Task requirements — In the entries below, print exactly the lines from the first through the one with "staff and peers", both included, and none of the pictures.

Task material —
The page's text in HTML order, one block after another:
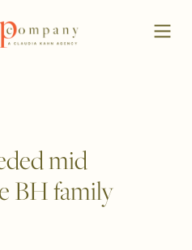
mid
BH family
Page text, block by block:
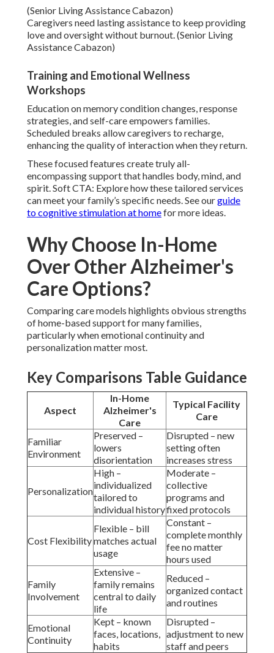
(Senior Living Assistance Cabazon)
Caregivers need lasting assistance to keep providing
love and oversight without burnout. (Senior Living
Assistance Cabazon)
Training and Emotional Wellness
Workshops
Education on memory condition changes, response
strategies, and self-care empowers families.
Scheduled breaks allow caregivers to recharge,
enhancing the quality of interaction when they return.
These focused features create truly all-
encompassing support that handles body, mind, and
spirit. Soft CTA: Explore how these tailored services
can meet your family’s specific needs. See ourguide
to cognitive stimulation at homefor more ideas.
Why Choose In-Home
Over Other Alzheimer's
Care Options?
Comparing care models highlights obvious strengths
of home-based support for many families,
particularly when emotional continuity and
personalization matter most.
Key Comparisons Table Guidance
Aspect
In-Home
Alzheimer's
Care
Typical Facility
Care
Familiar
Environment
Preserved –
lowers
disorientation
Disrupted – new
setting often
increases stress
Personalization
High –
individualized
tailored to
individual history
Moderate –
collective
programs and
fixed protocols
Cost Flexibility
Flexible – bill
matches actual
usage
Constant –
complete monthly
fee no matter
hours used
Family
Involvement
Extensive –
family remains
central to daily
life
Reduced –
organized contact
and routines
Emotional
Continuity
Kept – known
faces, locations,
habits
Disrupted –
adjustment to new
staff and peers
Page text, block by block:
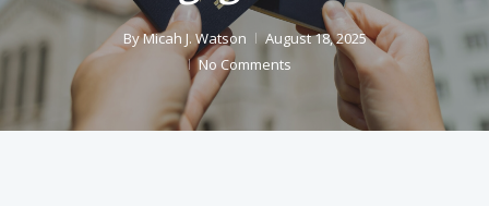
ByMicah J. Watson
August 18, 2025
No Comments
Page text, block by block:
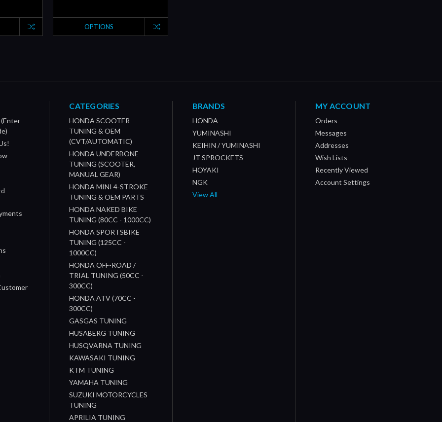
OPTIONS
CATEGORIES
HONDA SCOOTER
TUNING & OEM
(CVT/AUTOMATIC)
HONDA UNDERBONE
TUNING (SCOOTER,
MANUAL GEAR)
HONDA MINI 4-STROKE
TUNING & OEM PARTS
HONDA NAKED BIKE
TUNING (80CC - 1000CC)
HONDA SPORTSBIKE
TUNING (125CC -
1000CC)
HONDA OFF-ROAD /
TRIAL TUNING (50CC -
300CC)
HONDA ATV (70CC -
300CC)
GASGAS TUNING
HUSABERG TUNING
HUSQVARNA TUNING
KAWASAKI TUNING
KTM TUNING
YAMAHA TUNING
SUZUKI MOTORCYCLES
TUNING
APRILIA TUNING
BRANDS
HONDA
YUMINASHI
KEIHIN / YUMINASHI
JT SPROCKETS
HOYAKI
NGK
View All
MY ACCOUNT
Orders
Messages
Addresses
Wish Lists
Recently Viewed
Account Settings
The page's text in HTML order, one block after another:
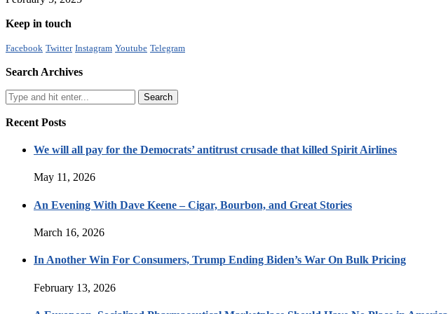
Keep in touch
Facebook Twitter Instagram Youtube Telegram
Search Archives
Recent Posts
We will all pay for the Democrats’ antitrust crusade that killed Spirit Airlines
May 11, 2026
An Evening With Dave Keene – Cigar, Bourbon, and Great Stories
March 16, 2026
In Another Win For Consumers, Trump Ending Biden’s War On Bulk Pricing
February 13, 2026
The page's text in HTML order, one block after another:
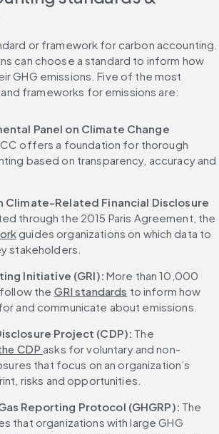
or framework for carbon accounting.
can choose a standard to inform how
GHG emissions. Five of the most
frameworks for emissions are:
Panel on Climate Change
offers a foundation for thorough
based on transparency, accuracy and
Climate-Related Financial Disclosure
through the 2015 Paris Agreement, the
guides organizations on which data to
stakeholders.
Initiative (GRI): More than 10,000
the GRI standards to inform how
and communicate about emissions.
Project (CDP): The
CDP asks for voluntary and non-
that focus on an organization’s
risks and opportunities.
Reporting Protocol (GHGRP): The
that organizations with large GHG
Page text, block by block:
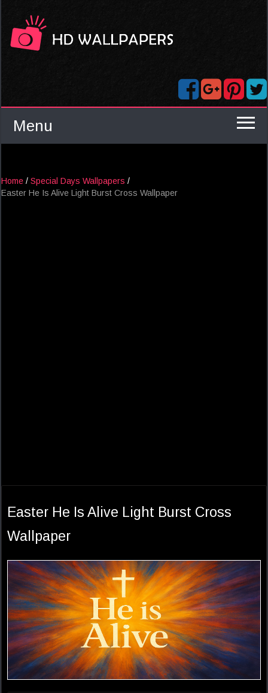
Menu
Home / Special Days Wallpapers /
Easter He Is Alive Light Burst Cross Wallpaper
Easter He Is Alive Light Burst Cross
Wallpaper
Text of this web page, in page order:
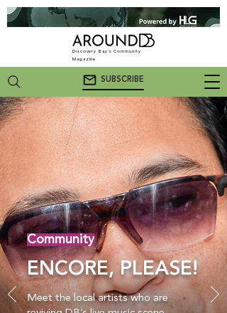
Discovery Bay's Community
Magazine
SUBSCRIBE
Community
ENCORE, PLEASE!
Meet the local artists who are

Task answer —
The page's text in HTML order, one block after another:
mid
BH family
Page text, block by block:
(Senior Living Assistance Cabazon)
Caregivers need lasting assistance to keep providing
love and oversight without burnout. (Senior Living
Assistance Cabazon)
Training and Emotional Wellness
Workshops
Education on memory condition changes, response
strategies, and self-care empowers families.
Scheduled breaks allow caregivers to recharge,
enhancing the quality of interaction when they return.
These focused features create truly all-
encompassing support that handles body, mind, and
spirit. Soft CTA: Explore how these tailored services
can meet your family’s specific needs. See ourguide
to cognitive stimulation at homefor more ideas.
Why Choose In-Home
Over Other Alzheimer's
Care Options?
Comparing care models highlights obvious strengths
of home-based support for many families,
particularly when emotional continuity and
personalization matter most.
Key Comparisons Table Guidance
Aspect
In-Home
Alzheimer's
Care
Typical Facility
Care
Familiar
Environment
Preserved –
lowers
disorientation
Disrupted – new
setting often
increases stress
Personalization
High –
individualized
tailored to
individual history
Moderate –
collective
programs and
fixed protocols
Cost Flexibility
Flexible – bill
matches actual
usage
Constant –
complete monthly
fee no matter
hours used
Family
Involvement
Extensive –
family remains
central to daily
life
Reduced –
organized contact
and routines
Emotional
Continuity
Kept – known
faces, locations,
habits
Disrupted –
adjustment to new
staff and peers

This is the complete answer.